The search for DJ-1’s protective mechanism has uncovered putative functions ranging from free radical scavenger and protein chaperone to transcriptional regulator (see ARF related news story). In the latest foray, first author Eunsung Junn began by confirming that DJ-1 could protect cells from oxidative stress. Consistent with other recent work (see ARF related news story), SH-SY5Y dopaminergic neuroblastoma cells engineered to overexpress DJ-1 were less sensitive to the toxic effects of hydrogen peroxide, dopamine, or MPP+, while RNAi knockdown of endogenous DJ-1 made the cells more sensitive. A PD mutant of DJ-1, L166P, did not protect the cells. To test whether DJ-1 had a direct antioxidant effect, the researchers measured peroxide in cells overexpressing DJ-1. While peroxide decreased 20 percent, cell death decreased fivefold, leading them to look for other explanations for DJ-1’s protective power.

Turning to yeast 2-hybrid assay to identify DJ-1 partners from a human adult brain cDNA library, the investigators found five candidate proteins. Four were no surprise—one was DJ-1 itself and three were proteins involved in sumoylation, a ubiquitin-related posttranslational modification previously reported for DJ-1. But the fifth clone was Daxx, a death protein known to bind to the intracellular death domain of Fas receptor and mediate activation of downstream pro-apoptotic kinases.

Cotransfection and coprecipitation experiments showed that Daxx and DJ-1 interacted in cells, as well. In SH-SY5Y cells, expression of DJ-1 could prevent cell death induced by introduction of Daxx plus its downstream target, the apoptosis-signal regulating kinase-1 (ASK-1). ASK-1 activation by peroxide was blocked by expression of DJ-1, and introduction of DJ-1 RNAi enhanced activation of ASK-1. These results suggested that the protective effect of DJ-1 against peroxide-induced death is at least in part due to preventing ASK-1 activation.

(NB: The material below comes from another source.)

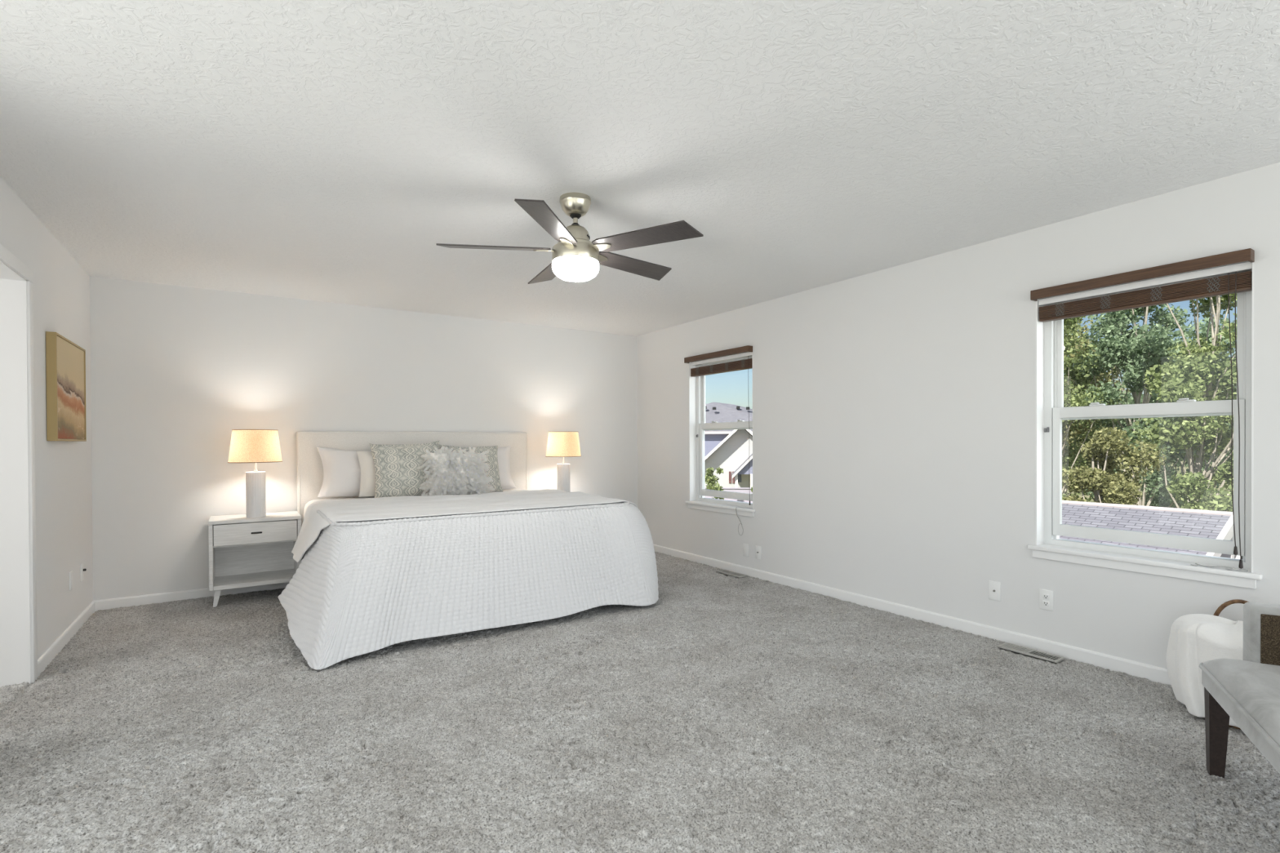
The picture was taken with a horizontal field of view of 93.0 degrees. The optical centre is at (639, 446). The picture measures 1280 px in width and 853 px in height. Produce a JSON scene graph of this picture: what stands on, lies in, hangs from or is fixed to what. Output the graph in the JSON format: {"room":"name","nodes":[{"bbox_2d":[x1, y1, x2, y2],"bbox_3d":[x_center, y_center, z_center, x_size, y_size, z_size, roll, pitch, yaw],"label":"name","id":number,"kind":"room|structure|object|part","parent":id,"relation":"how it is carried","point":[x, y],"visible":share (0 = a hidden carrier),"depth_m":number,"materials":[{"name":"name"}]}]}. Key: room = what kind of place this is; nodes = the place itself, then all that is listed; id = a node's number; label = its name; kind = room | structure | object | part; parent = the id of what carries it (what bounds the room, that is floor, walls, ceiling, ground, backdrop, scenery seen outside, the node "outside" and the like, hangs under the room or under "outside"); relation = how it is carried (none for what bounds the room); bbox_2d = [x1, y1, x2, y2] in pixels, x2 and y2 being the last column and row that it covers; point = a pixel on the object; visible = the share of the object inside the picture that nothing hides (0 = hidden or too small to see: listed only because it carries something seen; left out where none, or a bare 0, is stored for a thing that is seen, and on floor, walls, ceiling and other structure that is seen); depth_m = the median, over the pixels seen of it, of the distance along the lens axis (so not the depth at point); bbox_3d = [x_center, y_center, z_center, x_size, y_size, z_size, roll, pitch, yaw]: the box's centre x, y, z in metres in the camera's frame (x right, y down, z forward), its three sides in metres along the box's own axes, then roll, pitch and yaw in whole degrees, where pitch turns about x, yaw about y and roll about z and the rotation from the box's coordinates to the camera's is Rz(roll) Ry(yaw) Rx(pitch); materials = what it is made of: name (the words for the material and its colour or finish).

How, exactly, does DJ-1 block ASK-1 activation? Daxx is known to activate the kinase via a direct interaction, and the researchers were able to show that DJ-1 interfered with the association of ASK-1 and the cell death protein. In fact, Daxx normally resides in the nucleus, and during oxidative insult it moves to the cytosol where it binds and activates the kinase. For example, in Daxx-transfected SH-SY5Y cells treated with peroxide, up to 24 percent of the cells showed cytoplasmic Daxx. But the authors found that if the cells also expressed DJ-1, only about 10 percent had detectable Daxx in their cytoplasm. With the cell death protein held in the nucleus, ASK-1 languished, unactivated, in the cytosol.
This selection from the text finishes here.